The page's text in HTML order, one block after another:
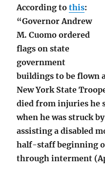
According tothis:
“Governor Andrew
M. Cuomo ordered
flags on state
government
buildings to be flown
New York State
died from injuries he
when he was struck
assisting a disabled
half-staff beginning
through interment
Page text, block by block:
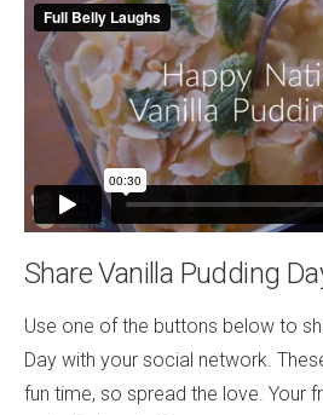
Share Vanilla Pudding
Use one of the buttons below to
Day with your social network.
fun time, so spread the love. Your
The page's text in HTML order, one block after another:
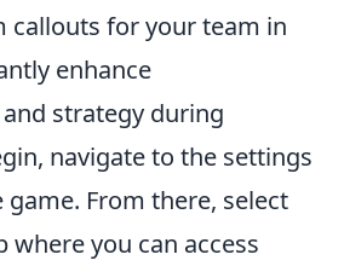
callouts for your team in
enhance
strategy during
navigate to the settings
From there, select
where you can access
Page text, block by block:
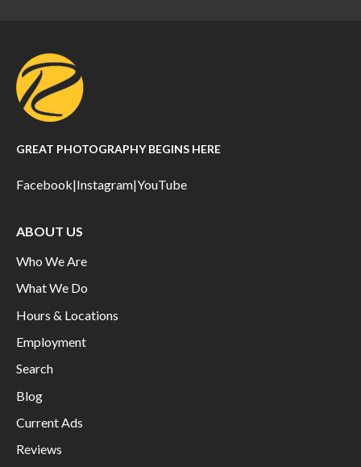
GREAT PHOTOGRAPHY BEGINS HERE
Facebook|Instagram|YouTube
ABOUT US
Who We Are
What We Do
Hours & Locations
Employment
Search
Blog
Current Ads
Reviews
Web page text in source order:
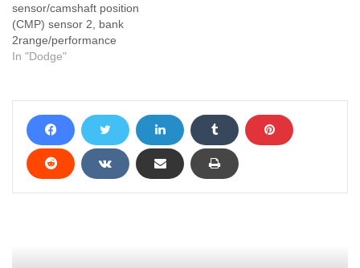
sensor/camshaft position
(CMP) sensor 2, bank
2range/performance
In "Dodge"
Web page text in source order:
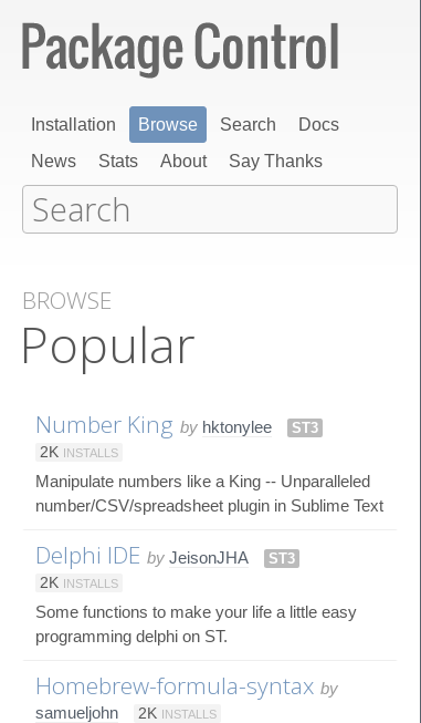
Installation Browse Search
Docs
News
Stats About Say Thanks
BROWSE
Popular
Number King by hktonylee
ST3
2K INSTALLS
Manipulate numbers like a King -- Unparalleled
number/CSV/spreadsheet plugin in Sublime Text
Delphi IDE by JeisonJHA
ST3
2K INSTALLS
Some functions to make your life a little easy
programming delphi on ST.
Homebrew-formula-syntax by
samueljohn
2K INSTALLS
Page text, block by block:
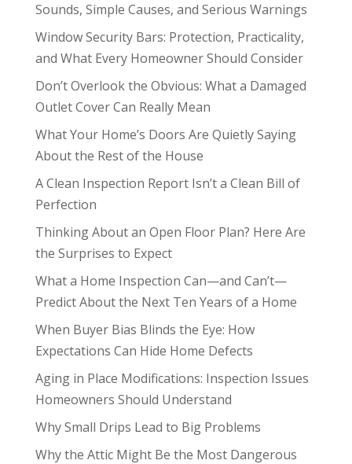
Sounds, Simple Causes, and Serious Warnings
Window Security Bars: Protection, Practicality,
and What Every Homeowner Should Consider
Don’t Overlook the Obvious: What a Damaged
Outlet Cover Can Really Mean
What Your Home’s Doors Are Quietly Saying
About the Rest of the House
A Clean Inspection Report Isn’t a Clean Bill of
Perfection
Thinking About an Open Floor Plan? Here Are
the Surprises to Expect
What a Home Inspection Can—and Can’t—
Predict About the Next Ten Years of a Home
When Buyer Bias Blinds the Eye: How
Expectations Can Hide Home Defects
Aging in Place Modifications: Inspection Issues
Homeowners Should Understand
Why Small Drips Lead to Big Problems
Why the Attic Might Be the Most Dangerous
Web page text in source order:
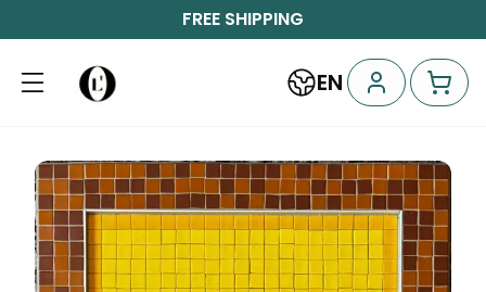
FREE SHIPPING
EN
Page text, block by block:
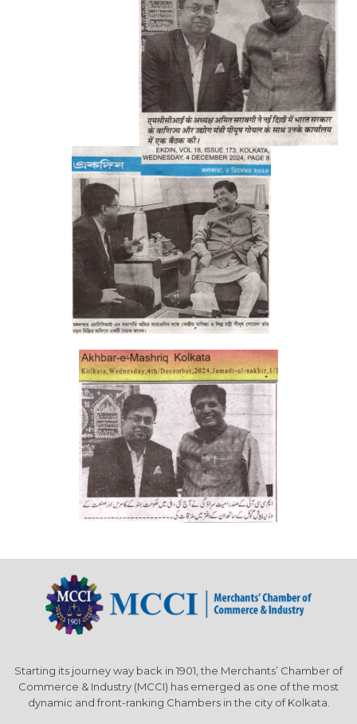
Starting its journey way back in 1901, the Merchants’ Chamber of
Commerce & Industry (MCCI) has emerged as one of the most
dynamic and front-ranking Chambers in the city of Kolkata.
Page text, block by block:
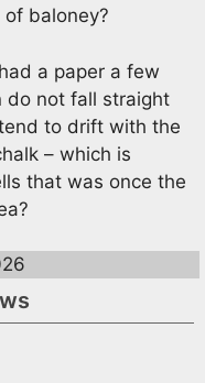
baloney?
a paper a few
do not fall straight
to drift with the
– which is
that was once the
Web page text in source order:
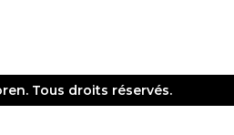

* * *

[TO DO] For this exercise, transcribe the data exactly but without its pictures.

[RESPONSE TO THIS TASK]
The page's text in HTML order, one block after another:
According tothis:
“Governor Andrew
M. Cuomo ordered
flags on state
government
buildings to be flown
New York State
died from injuries he
when he was struck
assisting a disabled
half-staff beginning
through interment
Page text, block by block:
Share Vanilla Pudding
Use one of the buttons below to
Day with your social network.
fun time, so spread the love. Your
The page's text in HTML order, one block after another:
callouts for your team in
enhance
strategy during
navigate to the settings
From there, select
where you can access
Page text, block by block:
GREAT PHOTOGRAPHY BEGINS HERE
Facebook|Instagram|YouTube
ABOUT US
Who We Are
What We Do
Hours & Locations
Employment
Search
Blog
Current Ads
Reviews
Web page text in source order:
sensor/camshaft position
(CMP) sensor 2, bank
2range/performance
In "Dodge"
Web page text in source order:
Installation Browse Search
Docs
News
Stats About Say Thanks
BROWSE
Popular
Number King by hktonylee
ST3
2K INSTALLS
Manipulate numbers like a King -- Unparalleled
number/CSV/spreadsheet plugin in Sublime Text
Delphi IDE by JeisonJHA
ST3
2K INSTALLS
Some functions to make your life a little easy
programming delphi on ST.
Homebrew-formula-syntax by
samueljohn
2K INSTALLS
Page text, block by block:
Sounds, Simple Causes, and Serious Warnings
Window Security Bars: Protection, Practicality,
and What Every Homeowner Should Consider
Don’t Overlook the Obvious: What a Damaged
Outlet Cover Can Really Mean
What Your Home’s Doors Are Quietly Saying
About the Rest of the House
A Clean Inspection Report Isn’t a Clean Bill of
Perfection
Thinking About an Open Floor Plan? Here Are
the Surprises to Expect
What a Home Inspection Can—and Can’t—
Predict About the Next Ten Years of a Home
When Buyer Bias Blinds the Eye: How
Expectations Can Hide Home Defects
Aging in Place Modifications: Inspection Issues
Homeowners Should Understand
Why Small Drips Lead to Big Problems
Why the Attic Might Be the Most Dangerous
Web page text in source order:
FREE SHIPPING
EN
Page text, block by block:
Starting its journey way back in 1901, the Merchants’ Chamber of
Commerce & Industry (MCCI) has emerged as one of the most
dynamic and front-ranking Chambers in the city of Kolkata.
Page text, block by block:
baloney?
a paper a few
do not fall straight
to drift with the
– which is
that was once the
Web page text in source order:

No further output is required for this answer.